DATA EXTRACTS -
◇ ◇ ◇ ◇

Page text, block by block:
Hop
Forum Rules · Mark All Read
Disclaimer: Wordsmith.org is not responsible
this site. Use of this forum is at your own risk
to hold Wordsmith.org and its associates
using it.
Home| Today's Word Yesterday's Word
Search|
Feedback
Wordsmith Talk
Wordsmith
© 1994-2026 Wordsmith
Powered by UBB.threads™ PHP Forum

◇ ◇ ◇ ◇

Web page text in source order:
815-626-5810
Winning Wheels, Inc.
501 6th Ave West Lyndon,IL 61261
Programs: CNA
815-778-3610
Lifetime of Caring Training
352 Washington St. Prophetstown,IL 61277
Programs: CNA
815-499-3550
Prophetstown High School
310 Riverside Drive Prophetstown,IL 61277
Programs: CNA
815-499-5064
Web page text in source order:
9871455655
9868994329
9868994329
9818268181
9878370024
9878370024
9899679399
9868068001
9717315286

◇ ◇ ◇ ◇

TASK BRIEF - In the data above, find the line with "Forum Rules · Mark All Read" and the line with "Powered by UBB.threads™ PHP Forum". Retype both, plus every line between them, exactly.

ANSWER TO THIS EXERCISE -
Forum Rules · Mark All Read
Disclaimer: Wordsmith.org is not responsible
this site. Use of this forum is at your own risk
to hold Wordsmith.org and its associates
using it.
Home| Today's Word Yesterday's Word
Search|
Feedback
Wordsmith Talk
Wordsmith
© 1994-2026 Wordsmith
Powered by UBB.threads™ PHP Forum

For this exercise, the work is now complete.